2. Power Supply Considerations

Because load directly determines current draw, your power supply must be sized for the worst-case load, not the average. A servo that draws 100 mA at no load might pull 700 mA at stall. If you’re running multiple servos (like in a robot arm or hexapod), the total current can easily exceed 5–10 amps.

A common mistake is using a small regulator or battery that cannot supply the peak current. The result? Voltage sag, which reduces the servo’s available torque and speed, creating a vicious cycle where the servo can’t overcome the load and draws even more current.

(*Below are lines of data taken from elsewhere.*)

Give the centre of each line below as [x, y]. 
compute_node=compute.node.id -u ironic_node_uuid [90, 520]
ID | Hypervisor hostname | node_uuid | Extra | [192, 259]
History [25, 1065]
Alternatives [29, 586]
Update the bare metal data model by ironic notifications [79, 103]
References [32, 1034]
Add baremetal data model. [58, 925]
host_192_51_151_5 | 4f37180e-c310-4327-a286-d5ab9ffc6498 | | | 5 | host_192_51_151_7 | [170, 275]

3. Gearbox Selection and Load Matching

The gearbox inside a micro servo is a torque multiplier, but it also introduces backlash, friction, and inertia. For high-load applications: - Metal gears are essential (plastic gears strip under repeated high torque) - Lower gear ratios (e.g., 1:200 instead of 1:300) sacrifice torque for speed, which may be appropriate for high-speed, low-load applications - Dual-bearing servos reduce friction under side loads, preserving more torque for the actual payload

4. Dynamic Loads and Acceleration

The torque-speed relationship we’ve discussed assumes steady-state conditions. In reality, accelerating a load requires additional torque beyond what’s needed to just hold it. The total torque required is:

[ T{\text{total}} = T{\text{static}} + J \times \alpha ]

Where (J) is the moment of inertia of the load and (\alpha) is the angular acceleration. This means that a servo moving a heavy, high-inertia load will draw even more current during acceleration than during constant-speed motion. If the acceleration demand exceeds the motor’s torque capability, the servo will simply move slower (lower acceleration) or stall entirely.

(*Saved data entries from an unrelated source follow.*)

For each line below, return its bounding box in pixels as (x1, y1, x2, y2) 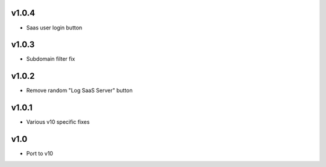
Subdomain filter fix (26, 55, 75, 62)
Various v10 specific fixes (26, 118, 90, 126)
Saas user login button (26, 24, 83, 31)
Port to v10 (26, 150, 54, 157)
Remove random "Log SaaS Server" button (26, 87, 133, 94)

Real-World Case Study: A Robotic Gripper

Let’s tie everything together with a practical example. Imagine you’re building a robotic gripper using a micro servo (say, a Tower Pro MG90S) to pick up objects.

• No load: The servo closes the gripper in 0.12 seconds. Current draw: 80 mA.
• Picking up a light object (10g): The servo closes slightly slower (0.15 seconds). Current: 150 mA. The load is small, so torque demand is low.
• Picking up a heavy object (50g): The servo struggles. It takes 0.4 seconds to close fully. Current spikes to 500 mA during the final closing motion. The servo feels warm after several cycles.
• Attempting a 100g object: The servo cannot fully close the gripper. It stalls at about 80% of the full travel. Current holds at 700 mA. The servo becomes hot within 10 seconds. If held in this state, the servo will be damaged.

In this case, the MG90S (with a stall torque around 2.2 kg·cm) is being asked to lift a load that creates a torque demand near its stall limit. The speed penalty is severe, and the thermal risk is high.

The solution? Either: - Use a larger servo (e.g., MG996R with 10 kg·cm stall torque) - Reduce the gripper arm length to lower the torque demand - Add a mechanical advantage (e.g., a linkage) to reduce the load on the servo

The Bottom Line on Load, Torque, and Speed

The relationship between load, torque, and speed in a micro servo motor is not a design limitation—it’s a physical reality that you can work with or fight against. The key takeaways for anyone working with micro servos:

1. Torque and speed are inversely coupled—you cannot maximize both simultaneously
2. Load determines the operating point on the motor’s torque-speed curve
3. Current draw is your best real-time indicator of how heavily loaded a servo is
4. Heat is the primary failure mode from sustained heavy loads—always derate for continuous operation
5. The gearbox is both a blessing and a curse—it multiplies torque but adds friction, backlash, and thermal resistance

When you select a micro servo for a project, don’t just look at the stall torque spec. Consider the continuous torque you’ll need, the speed requirements, the duty cycle, and the thermal environment. A servo that works perfectly in a lab at room temperature with a light load might fail catastrophically in a field robot under a hot sun with a heavy payload.

Understanding how load affects torque and speed isn’t about memorizing formulas—it’s about respecting the limits of these tiny mechanical marvels and designing systems that work within them. When you do, micro servos will reward you with precise, reliable, and repeatable motion that belies their small size.